3.1.2. Non-Dimensional Formulation

Using the non-dimensional parameters

$$\xi =\frac{x}{H},{\dot{W}}_a=\frac{{\omega }_a}{{\omega }_{a,0}},{\dot{H}}_a=\frac{h_{e,a}}{h_{e,a,0}},{\dot{H}}_s=\frac{h_{e,s}}{h_{e,e,0,p}},{\dot{M}}_s=\frac{{\dot{m}}_s}{{\dot{m}}_{a,0}},X_s=\frac{x_s}{x_{e,0,p}}$$

(10)

The dimensionless representation of the governing equations is as follows [41]:

Air side

$$\frac{\partial {\dot{W}}_a}{\partial t}=\frac{v_a}{H}\frac{\partial {\dot{W}}_a}{\partial \xi }-\frac{NT{U}_m\times v_a}{H}(\frac{{\omega }_e}{{\omega }_{a,0}}-{\dot{W}}_a)$$

(11)

$$\frac{\partial {\dot{H}}_a}{\partial t}=\frac{v_a}{H}\frac{\partial {\dot{H}}_a}{\partial \xi }-\frac{NT{U}_m\times Le\times v_a}{H}[(\frac{h_{e,e}}{h_{e,a,0}}-{\dot{H}}_a)+\gamma (\frac{{\omega }_{a,0}}{h_{a,0}})(\frac{1}{Le}-1)(\frac{{\omega }_e}{{\omega }_{a,0}}-{\dot{W}}_a)$$

(12)

Solution desiccant side

$$\frac{\partial {\dot{M}}_s}{\partial t}=\frac{{\dot{m}}_a{\omega }_{a,0}}{{\dot{m}}_{a,0}}\frac{\partial {\dot{W}}_a}{\partial t}$$

(13)

$$\frac{\partial {\dot{H}}_s}{\partial t}=\frac{{\dot{m}}_a{h}_{e,a,0}}{{\dot{m}}_{a,0}{h}_{e,e,0,p}}\frac{1}{{\dot{M}}_s}\frac{\partial {\dot{H}}_a}{\partial t}-\frac{{\dot{H}}_s}{{\dot{M}}_s}\frac{\partial {\dot{M}}_s}{\partial t}$$

(14)

$$\frac{\partial {\dot{X}}_s}{\partial t}=-\frac{{\dot{X}}_s}{{\dot{M}}_s}\frac{\partial {\dot{M}}_s}{\partial t}$$

(15)

where $\dot{W}$ is dimensionless humidity ratio, $\xi$ is water concentration in liquid desiccant, $\dot{M}$ is dimensionless mass flow rate, $\dot{H}$ is dimensionless enthalpy, $\dot{X}$ is dimensionless desiccant solution concentration.

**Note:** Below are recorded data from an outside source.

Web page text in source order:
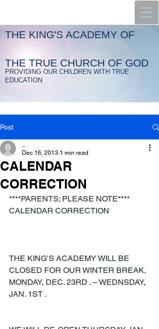
THE KING'S ACADEMY OF
THE TRUE CHURCH OF GOD
PROVIDING OUR CHILDREN WITH TRUE
EDUCATION
Post
CALENDAR
CORRECTION
Dec 16, 2013 1 min read
****PARENTS; PLEASE NOTE****
CALENDAR CORRECTION
THE KING’S ACADEMY WILL BE
CLOSED FOR OUR WINTER BREAK,
MONDAY, DEC. 23RD . – WEDNSDAY,
JAN. 1ST .
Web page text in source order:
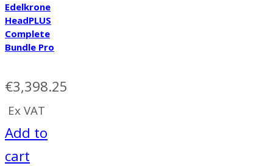
Edelkrone
HeadPLUS
Complete
Bundle Pro
€3,398.25
Ex VAT
Add to
cart
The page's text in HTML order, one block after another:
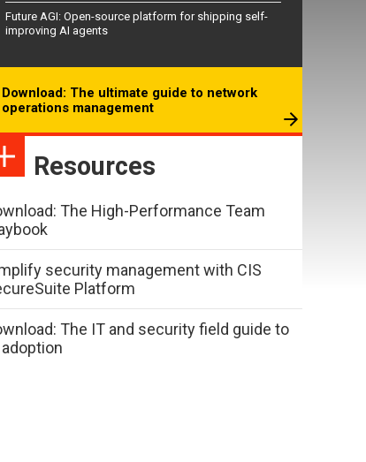
Future AGI: Open-source platform for shipping self-
improving AI agents
Download: The ultimate guide to network
operations management
Resources
The High-Performance Team
security management with CIS
Platform
The IT and security field guide to
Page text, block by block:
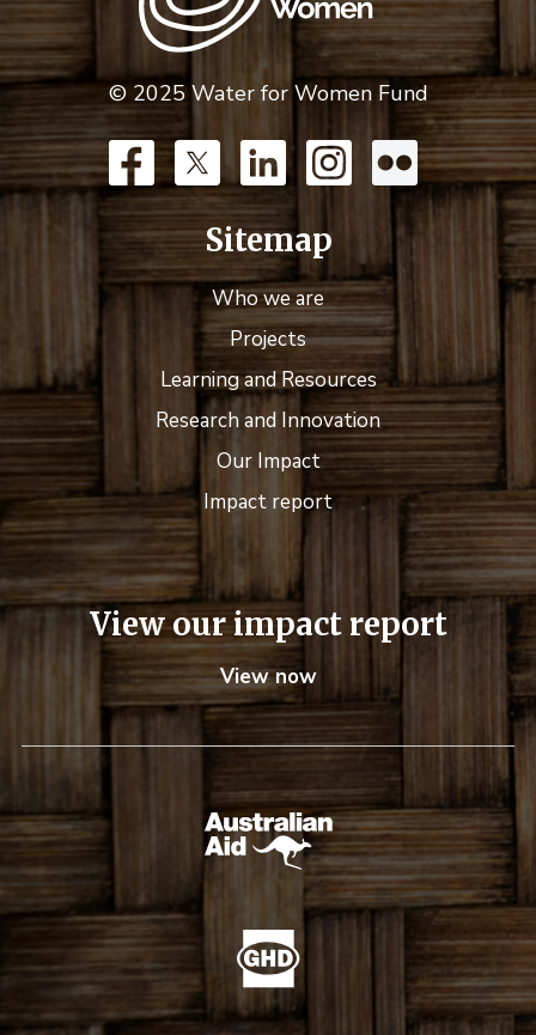
© 2025 Water for Women Fund
Sitemap
Who we are
Projects
Learning and Resources
Research and Innovation
Our Impact
Impact report
View our impact report
View now
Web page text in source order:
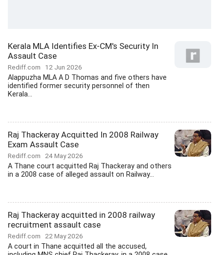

3.2. Cross-Flow Dehumidifier

The schematic of the cross-flow packed bed dehumidifier is shown in Figure 2. Packing is set inside the dehumidifier to expand the heat and mass transfer area between the air and liquid desiccant. The liquid desiccant is sprayed from the top and the air is transported into the dehumidifier from the left.

3.2.1. Governing Equation

The model described here is based on the following assumptions:

(1)

The heat and mass transfer can be simplified to a two-dimensional analysis.

(2)

The air and liquid desiccant uniformly enter the dehumidifier.

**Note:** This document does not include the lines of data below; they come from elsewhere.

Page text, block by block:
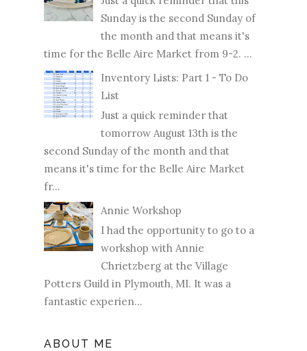
Sunday is the second Sunday of
the month and that means it's
time for the Belle Aire Market from 9-2. ...
Inventory Lists: Part 1 - To Do
List
Just a quick reminder that
tomorrow August 13th is the
second Sunday of the month and that
means it's time for the Belle Aire Market
fr...
Annie Workshop
I had the opportunity to go to a
workshop with Annie
Chrietzberg at the Village
Potters Guild in Plymouth, MI. It was a
fantastic experien...
ABOUT ME
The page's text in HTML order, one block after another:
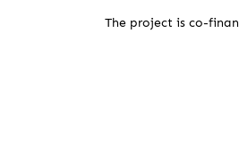
The project is co-
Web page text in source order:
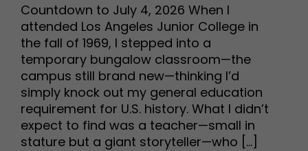
Countdown to July 4, 2026 When I
attended Los Angeles Junior College in
the fall of 1969, I stepped into a
temporary bungalow classroom—the
campus still brand new—thinking I’d
simply knock out my general education
requirement for U.S. history. What I didn’t
expect to find was a teacher—small in
stature but a giant storyteller—who [...]
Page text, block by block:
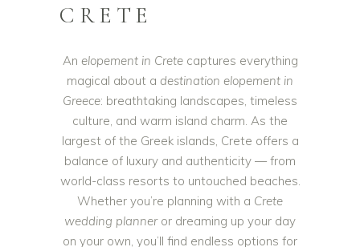
CRETE
An elopement in Cretecaptures everything
magical about a destination elopement in
Greece: breathtaking landscapes, timeless
culture, and warm island charm. As the
largest of the Greek islands, Crete offers a
balance of luxury and authenticity — from
world-class resorts to untouched beaches.
Whether you’re planning with a Crete
wedding planneror dreaming up your day
on your own, you’ll find endless options for
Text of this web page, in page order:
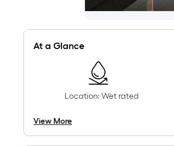
At a Glance
Location: Wet rated
View More
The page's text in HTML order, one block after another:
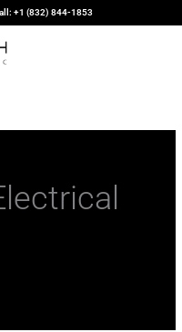
+1 (832) 844-1853
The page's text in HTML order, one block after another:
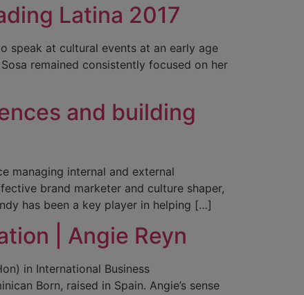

The governing equations of heat and mass transfer for the lumped-capacitance model are as follows [21,38,40,41,42,43,44]:

Air side

$$\frac{\partial {\omega }_a}{\partial t}+v\cdot \nabla {\omega }_a=D{\nabla }^2{\omega }_a+S_{\omega a}$$

(16)

$$S_{\omega a}=\frac{NT{U}_m\times v_z}{L}({\omega }_e-{\omega }_a)$$

(17)

$$\frac{\partial {\omega }_a}{\partial t}=-v_z\frac{\partial {\omega }_a}{\partial z}+\frac{NT{U}_m\times v_z}{L}({\omega }_e-{\omega }_a)$$

(18)

$$\frac{\partial h_{e,a}}{\partial t}=-v_z\frac{\partial h_{e,a}}{\partial z}+\frac{NT{U}_m\times L_e\times v_z}{L}[(h_{e,e}-h_{e,a})+\gamma (\frac{1}{Le}-1)({\omega }_e-{\omega }_a)]$$

(19)

with boundary conditions defined as the following:

t = 0, ω_a = ω_a,i, h_e,a = h_e,a,i

(20)

$$z=0,\frac{d{\omega }_a}{dz}=0,\frac{d{h}_{e,a}}{dz}=0$$

(21)

Solution desiccant side

$$\frac{\partial ({\dot{m}}_a{\omega }_a+{\dot{m}}_s)}{\partial t}+\nabla \cdot [({\dot{m}}_a{\omega }_a+{\dot{m}}_s)\overline{v}]=0$$

(22)

$$\frac{\partial ({\dot{m}}_a{\omega }_a+{\dot{m}}_s)}{\partial t}+\overline{v}\cdot \nabla ({\dot{m}}_a{\omega }_a+{\dot{m}}_s)+({\dot{m}}_a{\omega }_a+{\dot{m}}_s)(\nabla \cdot \overline{v})=0$$

(23)

$${\dot{m}}_a\frac{\partial {\omega }_a}{\partial t}+\frac{\partial {\dot{m}}_s}{\partial t}=-(v_z+v_x)\cdot ({\dot{m}}_a\frac{\partial {\omega }_a}{\partial z}+\frac{\partial {\dot{m}}_s}{\partial x})$$

(24)

$$\frac{\partial {\dot{m}}_s}{\partial t}=-{\dot{m}}_a\frac{\partial {\omega }_a}{\partial t}-v_z{\dot{m}}_a\frac{\partial {\omega }_a}{\partial z}-v_x\frac{\partial {\dot{m}}_s}{\partial x}$$

(25)

$$\frac{\partial ({\dot{m}}_a{h}_{e,a}+{\dot{m}}_s{\mathrm{h}}_{\mathrm{e},\mathrm{s}})}{\partial t}+\nabla \cdot [({\dot{m}}_a{h}_{e,a}+{\dot{m}}_s{h}_{e,s})\overline{v}]=0$$

$${\dot{m}}_a\frac{\partial h_{e,a}}{\partial t}+h_s\frac{\partial {\dot{m}}_{e,s}}{\partial t}+{\dot{m}}_s\frac{\partial h_{e,s}}{\partial t}=-(v_z+v_x)\cdot ({\dot{m}}_a\frac{\partial {\omega }_a}{\partial z}+h_s\frac{\partial {\dot{m}}_s}{\partial x}+{\dot{m}}_s\frac{\partial h_{e,s}}{\partial x})$$

(26)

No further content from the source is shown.